How do I calculate a funnel conversion rate?

Divide the eligible units reaching the next defined stage by the eligible units at the preceding stage, using the same identity and aligned window, then multiply by 100 for a percentage. Show counts too. Define repeats, skipped stages, in-progress records, exclusions, and delayed completion. A rate is not comparable when either stage or the eligible population changed.

Should a funnel use users or sessions?

Choose the unit that matches the journey and decision. Sessions may suit a single-visit path; people or accounts may suit a longer process, subject to lawful and reliable identity. Do not switch units between stages. Document cross-device and shared-account limits, minimize identity collection, and follow current privacy, consent, security, and platform requirements.

Does the biggest funnel drop show what to fix?

No. It shows where fewer eligible units reach the next stage under your definitions. The difference may reflect intent, eligibility, latency, operations, price, audience mix, tracking, or a deliberate alternate path. Validate data, compare aligned cohorts, and investigate plausible causes. Choose a change only after evidence connects the stage pattern to a controllable explanation.

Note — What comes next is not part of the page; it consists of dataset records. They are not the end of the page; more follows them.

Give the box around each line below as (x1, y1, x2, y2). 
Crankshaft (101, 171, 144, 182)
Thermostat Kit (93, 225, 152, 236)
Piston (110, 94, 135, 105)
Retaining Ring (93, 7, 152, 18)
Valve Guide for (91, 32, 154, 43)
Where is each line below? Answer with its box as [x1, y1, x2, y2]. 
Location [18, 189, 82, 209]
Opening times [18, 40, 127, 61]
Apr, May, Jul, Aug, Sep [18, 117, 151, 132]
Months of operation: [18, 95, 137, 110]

Which official privacy and marketing sources should I check?

Use the official source that matches the people, jurisdiction, data, and activity: the European Commission data-protection portal for EU scope, the UK Information Commissioner's Office direct-marketing guidance for UK scope, California Privacy Protection Agency laws and regulations for California scope, and the U.S. Federal Trade Commission CAN-SPAM guide for U.S. commercial email. Then check current platform documentation and contracts. Qualified local counsel should review consequential decisions.